Constant Contact also tracks opens and clicks using pixels and redirect URLs. While they provide decent reporting tools, they don’t currently offer advanced filtering for bot activity in most accounts. If you’re seeing higher-than-expected engagement, especially among contacts from large companies, bots may be inflating your numbers.

Do Email Service Providers Benefit From Inflated Stats?

This is where things get a little tricky. On the surface, inflated engagement metrics might seem like a bad thing for ESPs. After all, clients want accuracy, right?

But there’s also a quiet incentive: good numbers make users feel successful. When a business owner sees a 40% open rate, they feel great—even if the real number is closer to 25%. They’re more likely to keep sending emails, upgrade to a higher-tier plan, or recommend the service to others.

It’s fair to say that most major ESPs don’t intentionally inflate numbers. But if the metrics are fuzzy and optimistic, they’re unlikely to rush to fix that—especially if customers aren’t complaining.

Who Keeps These Services Honest?

The short answer: not many people.

There’s no regulatory body that audits email open rates across platforms. Unlike financial reporting or healthcare data, email marketing metrics are not subject to formal third-party verification.

Here’s what does exist:

  • Customer feedback: Large-scale users and agencies often spot anomalies and pressure providers to improve accuracy.
  • ESP transparency: Some providers, like Mailchimp, occasionally publish details on how they calculate opens and filter bot activity.
  • Deliverability experts: Independent analysts and consultants sometimes audit engagement metrics, but their work isn’t standardized or enforceable.

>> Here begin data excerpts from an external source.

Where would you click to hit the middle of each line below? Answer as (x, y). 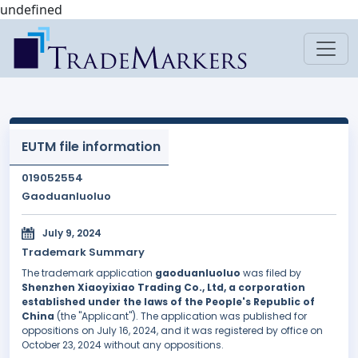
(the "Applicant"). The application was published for (181, 316)
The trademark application (88, 273)
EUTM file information (91, 147)
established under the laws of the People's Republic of (168, 302)
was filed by (271, 273)
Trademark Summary (83, 253)
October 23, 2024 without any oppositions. (123, 345)
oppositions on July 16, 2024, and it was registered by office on (172, 331)
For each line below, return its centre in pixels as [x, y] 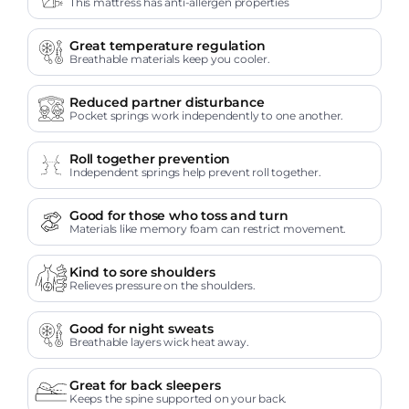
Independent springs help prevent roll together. [195, 172]
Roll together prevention [150, 158]
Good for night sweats [142, 328]
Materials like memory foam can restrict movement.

In the end, ESPs largely police themselves. While some are proactive in addressing bot behavior, many still treat bot-triggered activity as legitimate unless you dig deep into your analytics.

What Can You Do About It?

If you want more accurate insights, here are a few steps you can take:

  • Track engagement over time: Watch for sudden spikes, especially after emailing corporate domains.
  • Look at behavior patterns: Repeated opens or clicks within seconds of sending often indicate bots.
  • Compare opens to clicks and conversions: High opens with low conversions often signal inflated metrics.
  • Segment your audience: Compare consumer vs. corporate email behavior.
  • Use double opt-in and clean lists: Ensure you’re sending to real, engaged users.
  • Manually validate with UTM tags: Check your website analytics to confirm real traffic.

The Bottom Line

Bots are here to stay, and their role in email security is essential. But as a marketer or business owner, you should understand how they’re affecting your stats—especially when those stats drive your decisions.

Act CRM, Mailchimp, and Constant Contact are powerful platforms, but their tracking systems aren’t perfect. Knowing how bots work, how they inflate metrics, and how to spot the difference between real and false engagement can help you become a more effective marketer.

Ultimately, the goal of email marketing isn’t to chase open rates—it’s to drive real action. So focus on outcomes, not just numbers. And when something looks too good to be true, it just might be a bot.